The whole listing is to be restated word for word with no images.

====== Given data

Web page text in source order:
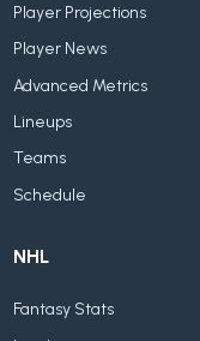
Player Projections
Player News
Advanced Metrics
Lineups
Teams
Schedule
NHL
Fantasy Stats
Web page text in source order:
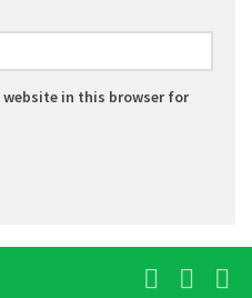
website in this browser for
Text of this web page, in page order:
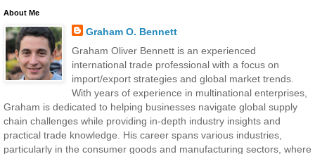
About Me
Graham O. Bennett
Graham Oliver Bennett is an experienced
international trade professional with a focus on
import/export strategies and global market trends.
With years of experience in multinational enterprises,
Graham is dedicated to helping businesses navigate global supply
chain challenges while providing in-depth industry insights and
practical trade knowledge. His career spans various industries,
particularly in the consumer goods and manufacturing sectors, where

============

▶ _The answer_
Web page text in source order:
Player Projections
Player News
Advanced Metrics
Lineups
Teams
Schedule
NHL
Fantasy Stats
Web page text in source order:
website in this browser for
Text of this web page, in page order:
About Me
Graham O. Bennett
Graham Oliver Bennett is an experienced
international trade professional with a focus on
import/export strategies and global market trends.
With years of experience in multinational enterprises,
Graham is dedicated to helping businesses navigate global supply
chain challenges while providing in-depth industry insights and
practical trade knowledge. His career spans various industries,
particularly in the consumer goods and manufacturing sectors, where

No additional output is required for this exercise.